Les 107 les jours d’après
Deux épisodes vont témoigner, vers la fin du siècle, d’un changement de climat. Ce fut d’abord l’éclosion du boulangisme, mouve­ment « populiste et égalitariste, chauvin et démagogique », selon l’historien Bertrand Joly. Le boulangisme va brouiller les cartes en séduisant surtout à droite, mais en attirant également un certain nombre d’électeurs de gauche. Dans leur quasi-totalité, les 107 s’en tiendront éloignés et ce sont même deux présidents du Conseil issus de leurs rangs, Charles Floquet et Pierre Tirard, qui auront la tâche de le combattre frontalement. Mais, avec Boulanger, le nationalisme vire à droite – un virage que confirmera l’Affaire Dreyfus, bien qu’une partie importante des gens de gauche fût, au moins au début, hostile à la révision. L’Affaire, comme la « récupération » de Jeanne d’Arc par l’Église, vont marquer une rupture entre la nation et la gauche, d’autant plus que le marxistes, en progression constant , auront tendance à traiter la nation de « bourgeoise » et la patrie de « réactionnaire ».

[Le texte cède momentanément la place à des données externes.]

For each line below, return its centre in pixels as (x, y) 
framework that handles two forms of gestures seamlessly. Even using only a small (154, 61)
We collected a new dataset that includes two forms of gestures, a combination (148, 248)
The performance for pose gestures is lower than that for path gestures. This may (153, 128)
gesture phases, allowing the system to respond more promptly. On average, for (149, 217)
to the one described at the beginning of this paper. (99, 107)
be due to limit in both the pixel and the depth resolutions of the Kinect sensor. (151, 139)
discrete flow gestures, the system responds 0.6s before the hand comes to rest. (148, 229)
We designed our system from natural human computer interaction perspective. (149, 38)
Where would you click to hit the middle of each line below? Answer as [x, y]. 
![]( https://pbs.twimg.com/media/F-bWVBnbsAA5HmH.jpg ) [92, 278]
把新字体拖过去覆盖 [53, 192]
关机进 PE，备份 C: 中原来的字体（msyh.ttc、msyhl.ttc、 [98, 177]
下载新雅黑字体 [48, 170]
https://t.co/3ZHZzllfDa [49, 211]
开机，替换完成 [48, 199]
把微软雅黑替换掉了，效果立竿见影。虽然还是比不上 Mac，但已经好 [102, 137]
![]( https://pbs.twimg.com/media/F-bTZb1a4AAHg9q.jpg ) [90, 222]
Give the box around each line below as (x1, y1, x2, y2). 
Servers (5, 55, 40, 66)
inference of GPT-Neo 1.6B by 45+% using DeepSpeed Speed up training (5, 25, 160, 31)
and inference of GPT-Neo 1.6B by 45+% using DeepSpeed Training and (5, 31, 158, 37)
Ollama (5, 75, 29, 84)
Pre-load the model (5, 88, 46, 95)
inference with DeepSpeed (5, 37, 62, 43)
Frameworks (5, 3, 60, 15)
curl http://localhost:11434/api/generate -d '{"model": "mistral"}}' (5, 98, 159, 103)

Au début du XXe siècle, les rangs des 107 s’éclaircissent, et ils ne seront plus qu’une poignée – dont Clemenceau – à goûter la joie de voir le retour de l’Alsace à la mère patrie. En tout cas, si, dans les décennies précédant la guerre, la mutilation de 1870 reste une blessure vive, la volonté de revanche se fait moins prégnante. Certes, de mâles déclarations continuent de retentir, telle ce cri de Victor Hugo : « je suis de ceux qui veulent la guerre, et qui, par conséquent, veulent l’Armée ». Mais la plupart des radicaux peuvent être considérés comme des pacifistes. Ainsi, Charles Floquet, un des 107, l’affirmera en 1880 : « À l’extérieur, sans exception ni petite ni grande, nous voulons la paix internationale. » Au point que Charles Maurras accusera la IIIe République d’avoir toujours « joué la comédie de la Revanche ». La vérité est plus complexe. Henri Contamine fait bien remarquer que, sans vouloir vraiment la guerre, « la France reste enfermée dans une citadelle sentimentale sans équivalent dans le passé et dans l’avenir ». Et il remarque que cet autre 107 que fut le général Billot, devenu ministre de la Guerre durant l’Affaire Dreyfus, révéla dans l’exercice de ses fonctions « une tension permanente entre un souci de prudence et la persistance d’un ressentiment ».

En fait, l’ouvrage nous conduit à réfléchir sur les rapports entre la gauche et la nation – et la patrie. À l’heure de la mondialisation, l’attachement à la patrie ne serait-il qu’une ringarde résurgence d’un réflexe de repli frileux ou la volonté de trouver un cadre protecteur pour lutter contre la dictature de puissantes forces mondialistes ? Dominique Schnapper va plus loin :

«  Si la gauche veut rester fidèle à ses valeurs, il faut qu’elle prenne en compte la réalité de l’identification nationale ».